**How to complete this task**
Exact copies of the lines from the start of the records through the line with "placement and, depending" are what the answer must hold; pictures are not part of it.

**Records from a collection**
_ _ _ _ _

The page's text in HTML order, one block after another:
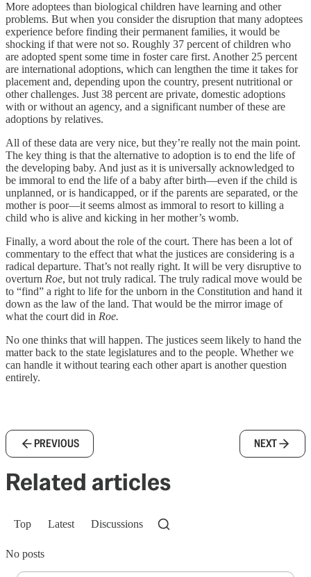
More adoptees than biological children have learning and other
problems. But when you consider the disruption that many adoptees
experience before finding their permanent families, it would be
shocking if that were not so. Roughly 37 percent of children who
are adopted spent some time in foster care first. Another 25 percent
are international adoptions, which can lengthen the time it takes for
placement and, depending upon the country, present nutritional or
other challenges. Just 38 percent are private, domestic adoptions
with or without an agency, and a significant number of these are
adoptions by relatives.
All of these data are very nice, but they’re really not the main point.
The key thing is that the alternative to adoption is to end the life of
the developing baby. And just as it is universally acknowledged to
be immoral to end the life of a baby after birth—even if the child is
unplanned, or is handicapped, or if the parents are separated, or the
mother is poor—it seems almost as immoral to resort to killing a
child who is alive and kicking in her mother’s womb.
Finally, a word about the role of the court. There has been a lot of
commentary to the effect that what the justices are considering is a
radical departure. That’s not really right. It will be very disruptive to
overturn Roe, but not truly radical. The truly radical move would be
to “find” a right to life for the unborn in the Constitution and hand it
down as the law of the land. That would be the mirror image of
what the court did in Roe.
No one thinks that will happen. The justices seem likely to hand the
matter back to the state legislatures and to the people. Whether we
can handle it without tearing each other apart is another question
entirely.
PREVIOUS NEXT
Related articles
Top Latest Discussions
No posts
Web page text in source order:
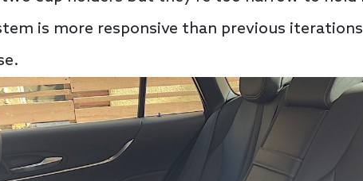
is more responsive than previous
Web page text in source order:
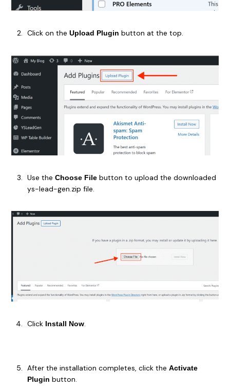
Click on the Upload Plugin button at the top.
Use the Choose Filebutton to upload the downloaded
ys-lead-gen.zip file.
Click Install Now.
After the installation completes, click the Activate
Plugin button.
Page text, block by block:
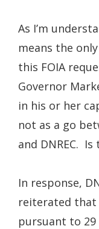
As I’m
means the
this FOIA
Governor
in his or her
not as a go
and DNREC.
In response,
reiterated that
pursuant to 29
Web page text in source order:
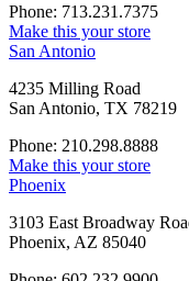
Phone: 713.231.7375
Make this your store
San Antonio
4235 Milling Road
San Antonio, TX 78219
Phone: 210.298.8888
Make this your store
Phoenix
3103 East Broadway
Phoenix, AZ 85040
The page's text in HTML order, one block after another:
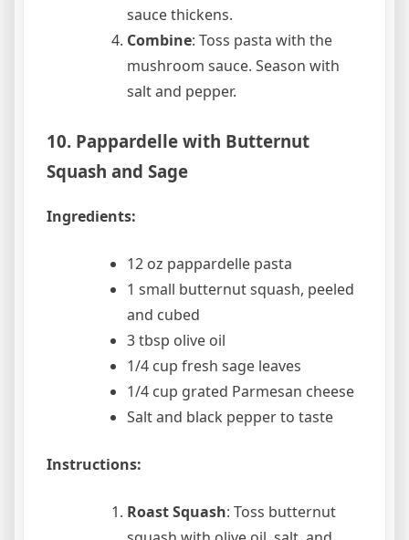
sauce thickens.
Combine: Toss pasta with the
mushroom sauce. Season with
salt and pepper.
10. Pappardelle with Butternut
Squash and Sage
Ingredients:
12 oz pappardelle pasta
1 small butternut squash, peeled
and cubed
3 tbsp olive oil
1/4 cup fresh sage leaves
1/4 cup grated Parmesan cheese
Salt and black pepper to taste
Instructions:
Roast Squash: Toss butternut
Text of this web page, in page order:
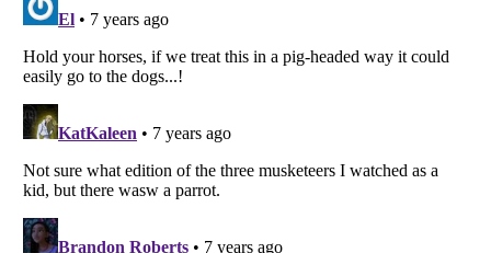
Listverse is a Trademark of Listverse Ltd
Copyright (c) 2007–2026 Listverse Ltd
All Rights Reserved |Terms Of Use|Privacy Policy| Cookie Policy
Do not share or sell my personal information
Notice at Collection
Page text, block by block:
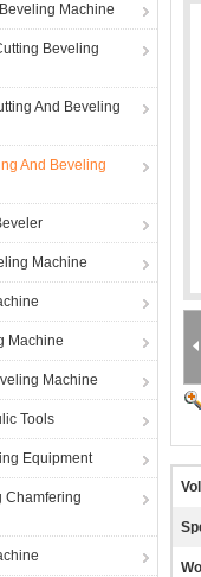
Machine
Beveling
And Beveling
And Beveling
Machine
Machine
Machine
Tools
Equipment
Chamfering
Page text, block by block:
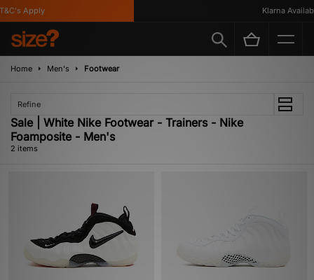
Apply Klarna
Home Men's Footwear
Refine
Sale | White Nike Footwear - Trainers - Nike
Foamposite - Men's
2 items
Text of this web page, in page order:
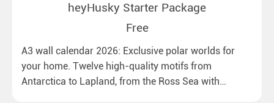
heyHusky Starter Package
Free
A3 wall calendar 2026: Exclusive polar worlds for
your home. Twelve high-quality motifs from
Antarctica to Lapland, from the Ross Sea with
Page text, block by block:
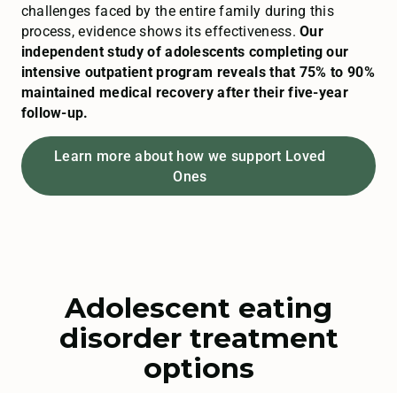
challenges faced by the entire family during this
process, evidence shows its effectiveness.Our
independent study of adolescents completing our
intensive outpatient program reveals that 75% to 90%
maintained medical recovery after their five-year
follow-up.
Learn more about how we support Loved
Ones
Adolescent eating
disorder treatment
options
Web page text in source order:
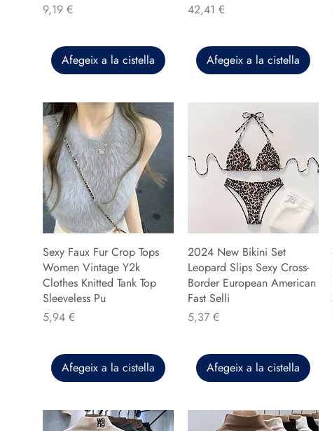
Preu
9,19 €
Afegeix a la cistella
Preu
42,41 €
Afegeix a la cistella
Sexy Faux Fur Crop Tops
Women Vintage Y2k
Clothes Knitted Tank Top
Sleeveless Pu
Preu
5,94 €
Afegeix a la cistella
2024 New Bikini Set
Leopard Slips Sexy Cross-
Border European American
Fast Selli
Preu
5,37 €
Afegeix a la cistella
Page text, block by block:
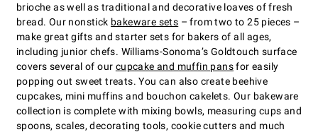
brioche as well as traditional and decorative loaves of fresh
bread. Our nonstick bakeware sets – from two to 25 pieces –
make great gifts and starter sets for bakers of all ages,
including junior chefs. Williams-Sonoma’s Goldtouch surface
covers several of our cupcake and muffin pansfor easily
popping out sweet treats. You can also create beehive
cupcakes, mini muffins and bouchon cakelets. Our bakeware
collection is complete with mixing bowls, measuring cups and
spoons, scales, decorating tools, cookie cutters and much
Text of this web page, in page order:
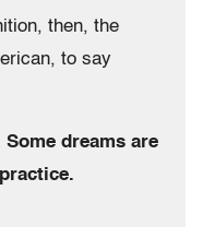
then, the
to say
dreams are

_ _ _ _ _

**Task solution**
The page's text in HTML order, one block after another:
More adoptees than biological children have learning and other
problems. But when you consider the disruption that many adoptees
experience before finding their permanent families, it would be
shocking if that were not so. Roughly 37 percent of children who
are adopted spent some time in foster care first. Another 25 percent
are international adoptions, which can lengthen the time it takes for
placement and, depending upon the country, present nutritional or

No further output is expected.